I would like to build my own coroutines in Prolog. I'd like to add some extra functionalities.
问题:
回答1:
One possible solution would be to use the term-expansion mechanism provided by some Prolog systems and Logtalk to rewrite calls to e.g. the freeze/2
predicate to do the extra steps you want. One must be careful, however, to not expand a call to a predicate into another goal that calls the same predicate as goal-expansion is recursively applied until a fixed-point is reached. The Logtalk implementation of the term-expansion mechanism makes it easy to avoid this trap (with the additional advantage of portability as you can use Logtalk with most Prolog systems) by using a compiler bypass control construct, {}/1
. A silly example would be:
:- object(my_expansions,
implements(expanding)).
goal_expansion(
freeze(Var,Goal),
( write('If you instantiate me, I will run away!\n'),
{freeze(Var,Goal)}, % goal will not be further expanded
write('Bye!\n')
)
).
:- end_object.
This object can then be used as an hook object for the compilation of source files containing calls to freeze/2
that you want to expand.

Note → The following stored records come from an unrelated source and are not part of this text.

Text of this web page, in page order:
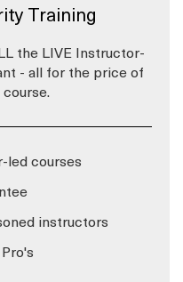
Training
the LIVE Instructor-
- all for the price of
led courses
instructors
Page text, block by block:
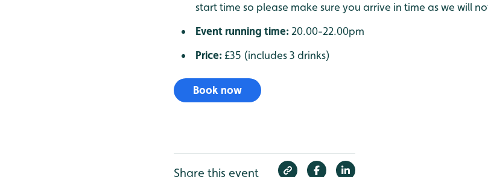
start time so please make sure you arrive in time as we will
Event running time: 20.00-22.00pm
Price: £35 (includes 3 drinks)
Book now
Share this event
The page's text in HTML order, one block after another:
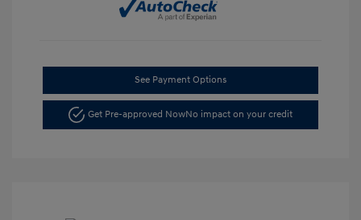
See Payment Options
Get Pre-approved NowNo impact on your credit
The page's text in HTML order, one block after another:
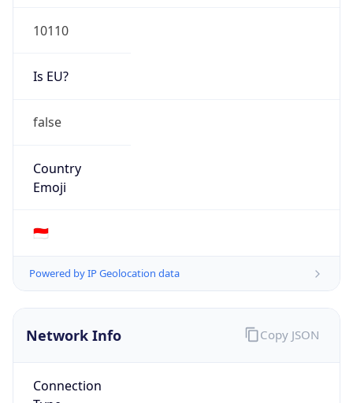
10110
Is EU?
false
Country
Emoji
🇮🇩
Powered by IP Geolocation data
Network Info
Connection
Copy JSON
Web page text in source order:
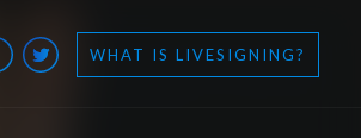
WHAT IS LIVESIGNING?
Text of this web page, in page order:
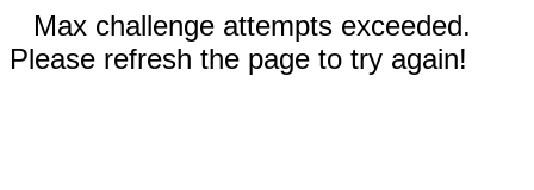
Max challenge attempts exceeded.
Please refresh the page to try again!
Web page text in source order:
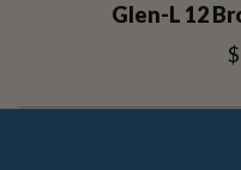
Glen-L 12
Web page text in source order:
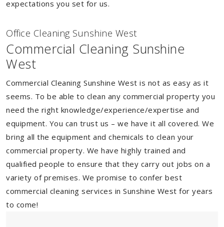
expectations you set for us.
Office Cleaning Sunshine West
Commercial Cleaning Sunshine
West
Commercial Cleaning Sunshine West is not as easy as it
seems. To be able to clean any commercial property you
need the right knowledge/experience/expertise and
equipment. You can trust us – we have it all covered. We
bring all the equipment and chemicals to clean your
commercial property. We have highly trained and
qualified people to ensure that they carry out jobs on a
variety of premises. We promise to confer best
commercial cleaning services in Sunshine West for years
to come!
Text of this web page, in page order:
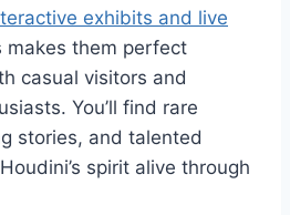
exhibits and live
makes them perfect
casual visitors and
You’ll find rare
stories, and talented
spirit alive through
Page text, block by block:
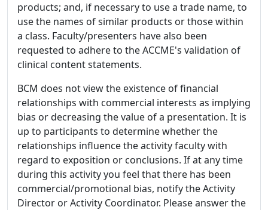
products; and, if necessary to use a trade name, to
use the names of similar products or those within
a class. Faculty/presenters have also been
requested to adhere to the ACCME's validation of
clinical content statements.
BCM does not view the existence of financial
relationships with commercial interests as implying
bias or decreasing the value of a presentation. It is
up to participants to determine whether the
relationships influence the activity faculty with
regard to exposition or conclusions. If at any time
during this activity you feel that there has been
commercial/promotional bias, notify the Activity
Director or Activity Coordinator. Please answer the
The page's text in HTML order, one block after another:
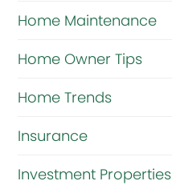
w
?
Home Maintenance
Home Owner Tips
Home Trends
Insurance
Investment Properties
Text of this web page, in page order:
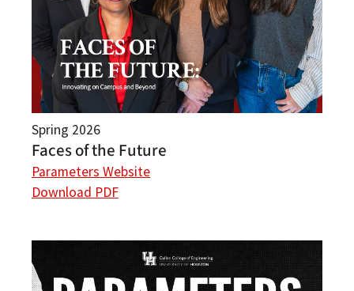
Spring 2026
Faces of the Future
Parameters Website
Download PDF
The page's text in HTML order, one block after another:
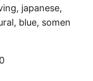
japanese,
blue, somen
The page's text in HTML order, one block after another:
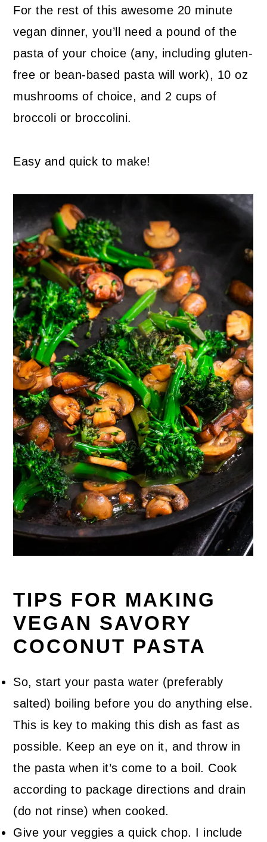
For the rest of this awesome 20 minute
vegan dinner, you’ll need a pound of the
pasta of your choice (any, including gluten-
free or bean-based pasta will work), 10 oz
mushrooms of choice, and 2 cups of
broccoli or broccolini.
Easy and quick to make!
TIPS FOR MAKING
VEGAN SAVORY
COCONUT PASTA
So, start your pasta water (preferably
salted) boiling before you do anything else.
This is key to making this dish as fast as
possible. Keep an eye on it, and throw in
the pasta when it’s come to a boil. Cook
according to package directions and drain
(do not rinse) when cooked.
Give your veggies a quick chop. I include
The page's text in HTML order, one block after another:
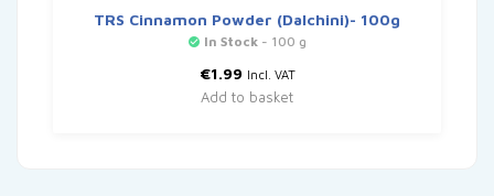
TRS Cinnamon Powder (Dalchini)- 100g
In Stock - 100 g
€1.99 Incl. VAT
Add to basket
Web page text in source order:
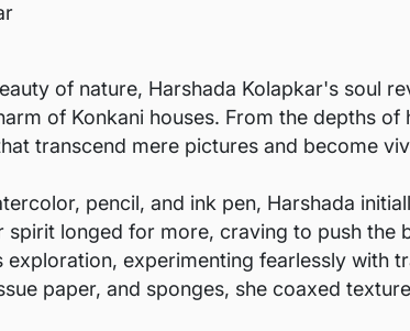
of nature, Harshada Kolapkar's soul
of Konkani houses. From the depths
transcend mere pictures and become
pencil, and ink pen, Harshada
spirit longed for more, craving to push
experimenting fearlessly with
paper, and sponges, she coaxed
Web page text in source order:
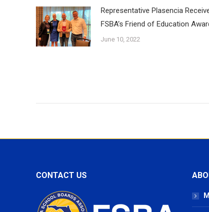
Representative Plasencia
FSBA’s Friend of Education
June 10, 2022
CONTACT US
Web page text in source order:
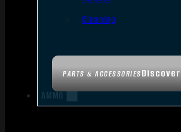
PARTS & ACCESSORIESDiscover
Cleaning
AMMO

Something like (assuming that the object above is saved in a file with the name my_expansions.lgt
and that the source file that you want to expand is named source.lgt
):
?- logtalk_load(my_expansions), logtalk_load(source, [hook(my_expansions)]).

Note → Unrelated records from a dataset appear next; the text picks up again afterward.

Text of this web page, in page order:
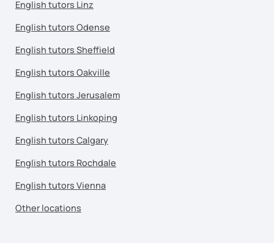
English tutors Linz
English tutors Odense
English tutors Sheffield
English tutors Oakville
English tutors Jerusalem
English tutors Linkoping
English tutors Calgary
English tutors Rochdale
English tutors Vienna
Other locations
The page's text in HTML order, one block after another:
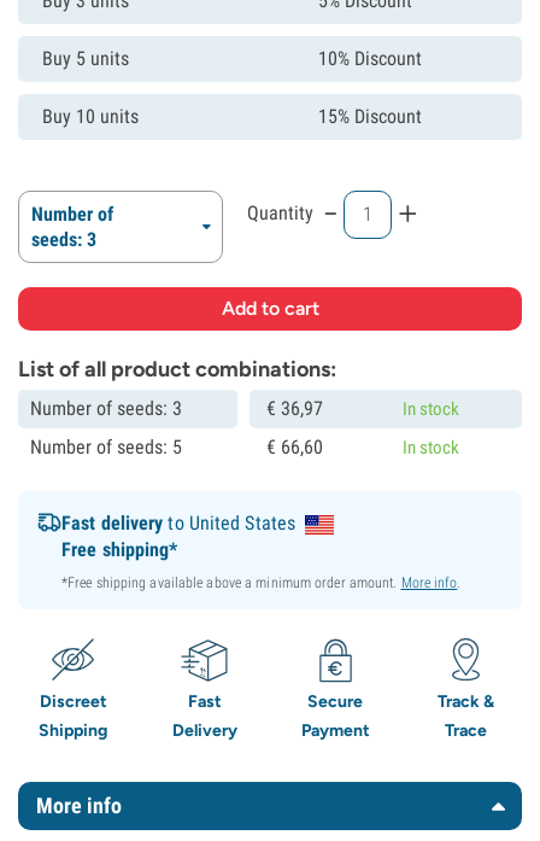
Buy 5 units 10% Discount
Buy 10 units 15% Discount
Number of
seeds: 3
Quantity - +
List of all product combinations:
Number of seeds: 3 €36,97 In stock
Number of seeds: 5 € 66,60 In stock
Fast delivery to United States
Free shipping*
*Free shipping available above a minimum order amount. More info.
Discreet
Shipping
Fast
Delivery
Secure
Payment
Track &
Trace
More info
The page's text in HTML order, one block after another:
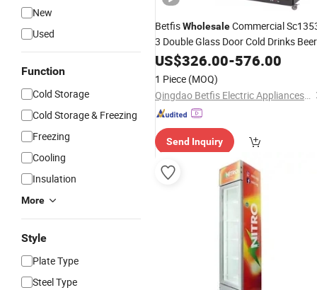
New
Used
Function
Cold Storage
Cold Storage & Freezing
Freezing
Cooling
Insulation
More
Style
Plate Type
Steel Type
BetfisWholesaleCommercial
3 Double Glass Door Cold Drinks Beer
WineBeverageDisplay Fridge
with CE CB RoHS ETL Certification
US$326.00-576.00
1 Piece (MOQ)
Qingdao Betfis Electric Appliances Co., Ltd.
Send Inquiry
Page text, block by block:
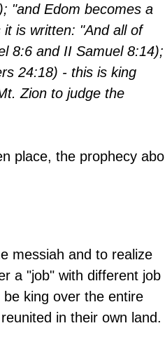
"and Edom becomes a
it is written: "And all of
8:6 and II Samuel
24:18) - this is king
Zion to judge the
place, the prophecy
messiah and to realize
a "job" with different job
king over the entire
in their own land.
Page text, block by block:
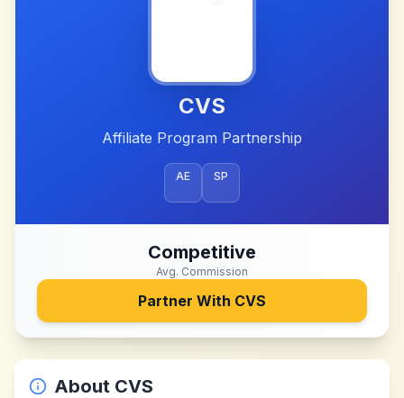
CVS
Affiliate Program Partnership
AE SP
Competitive
Avg. Commission
Partner With CVS
About CVS
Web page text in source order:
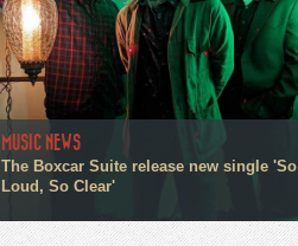
MUSIC NEWS
The Boxcar Suite release new single 'So
Loud, So Clear'
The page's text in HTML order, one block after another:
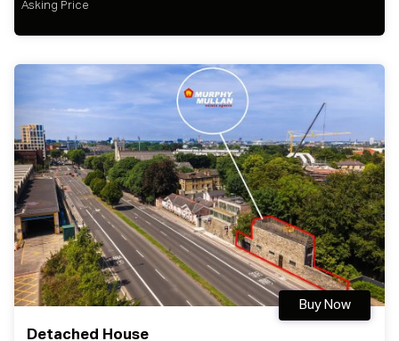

For full details see the Logtalk documentation and examples.
There might be a clean way that I'm not aware of doing the same using the a Prolog system own term-expansion mechanism implementation. Anyone?
回答2:
Writing a vanilla interpreter for coroutines should be on the teaching list of every Prolog course. It is quite simple, here you see the normal vanilla interpreter, simplified:
% solve(+Term)
solve(true).
solve((A,B)) :- solve(A), solve(B).
solve(H) :- clause(H, B), solve(B).
Now for corouting, in the sense of suspending goals via freeze/2, just add an additional input output parameter pair with the delayed goals, for a specification of select/3 see (*):
% solve(+Term, +List, -List)
solve(G, L, R) :- select(freeze(V, F), L, H),
nonvar(V), !,
solve((F,G), H, R).
solve(freeze(V, G), L, [freeze(V,G)|L]) :- var(V), !.

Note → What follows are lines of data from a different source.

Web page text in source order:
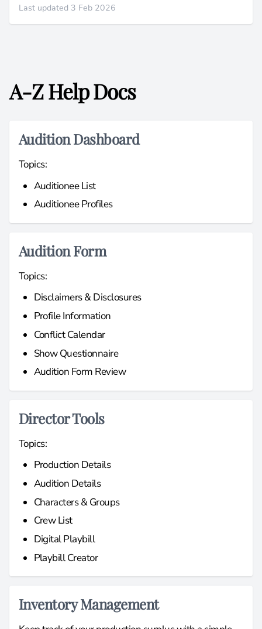
Last updated 3 Feb 2026
A-Z Help Docs
Audition Dashboard
Topics:
Auditionee List
Auditionee Profiles
Audition Form
Topics:
Disclaimers & Disclosures
Profile Information
Conflict Calendar
Show Questionnaire
Audition Form Review
Director Tools
Topics:
Production Details
Audition Details
Characters & Groups
Crew List
Digital Playbill
Playbill Creator
Inventory Management
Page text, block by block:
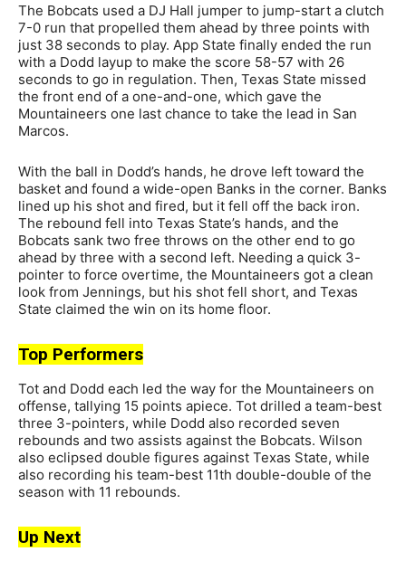
The Bobcats used a DJ Hall jumper to jump-start a clutch
7-0 run that propelled them ahead by three points with
just 38 seconds to play. App State finally ended the run
with a Dodd layup to make the score 58-57 with 26
seconds to go in regulation. Then, Texas State missed
the front end of a one-and-one, which gave the
Mountaineers one last chance to take the lead in San
Marcos.
With the ball in Dodd’s hands, he drove left toward the
basket and found a wide-open Banks in the corner. Banks
lined up his shot and fired, but it fell off the back iron.
The rebound fell into Texas State’s hands, and the
Bobcats sank two free throws on the other end to go
ahead by three with a second left. Needing a quick 3-
pointer to force overtime, the Mountaineers got a clean
look from Jennings, but his shot fell short, and Texas
State claimed the win on its home floor.
Top Performers
Tot and Dodd each led the way for the Mountaineers on
offense, tallying 15 points apiece. Tot drilled a team-best
three 3-pointers, while Dodd also recorded seven
rebounds and two assists against the Bobcats. Wilson
also eclipsed double figures against Texas State, while
also recording his team-best 11th double-double of the
season with 11 rebounds.
Up Next
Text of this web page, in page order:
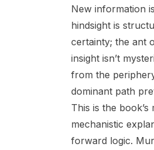
New information
hindsight is
certainty; the ant
insight isn’t
from the
dominant path
This is the
mechanistic
forward logic.
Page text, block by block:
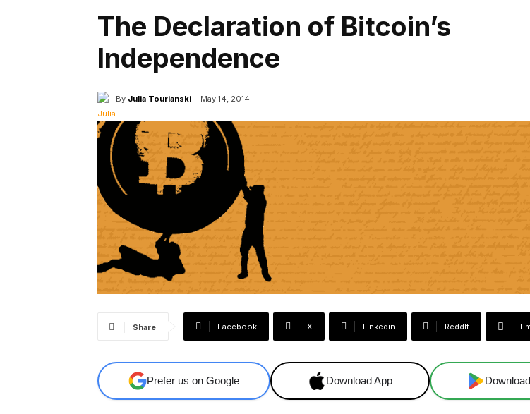
The Declaration of Bitcoin’s
Independence
By Julia Tourianski May 14, 2014
Share Facebook X Linkedin ReddIt
Prefer us on Google Download App
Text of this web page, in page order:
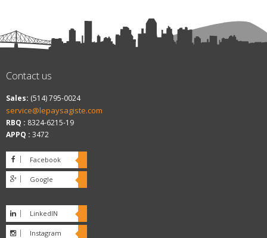
Contact us
Sales: (514) 795-0024
service@lepaysagiste.com
RBQ : 8324-6215-19
APPQ : 3472
Facebook
Google
LinkedIN
Instagram
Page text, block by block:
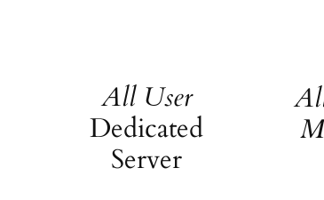
All User
Dedicated
Server

solve(freeze(_, G), L, R) :- solve(G, L, R).
solve(true, L, L).
solve((A,B), L, R) :- solve(A, L, H), solve(B, H, R).
solve(H, L, R) :- clause(H, B), solve(B, L, R).
You can use the above vanilla interpreter to study different wake-up strategies. I am not sure whether it captures existing Prolog systems. But you could run examples such as:
?- freeze(X, member(X, [the(1), the(2)])), X = the(Y).
successfully, by posing the following question:
?- solve((freeze(X, member(X, [the(1), the(2)])), X = the(Y), true), [], L).
The ", true" is needed to check a last time for woken up goals. If L is returned empty then all frozen goals where woken up. Otherwise there are some pending frozen goals. Which is sometimes called floundering.
The above prototype also leads to a natural implementation of coroutines via thin attributes, the undo/1 and some little support of the interpreter by a goal injection queue. I will post about this soon somewhere else.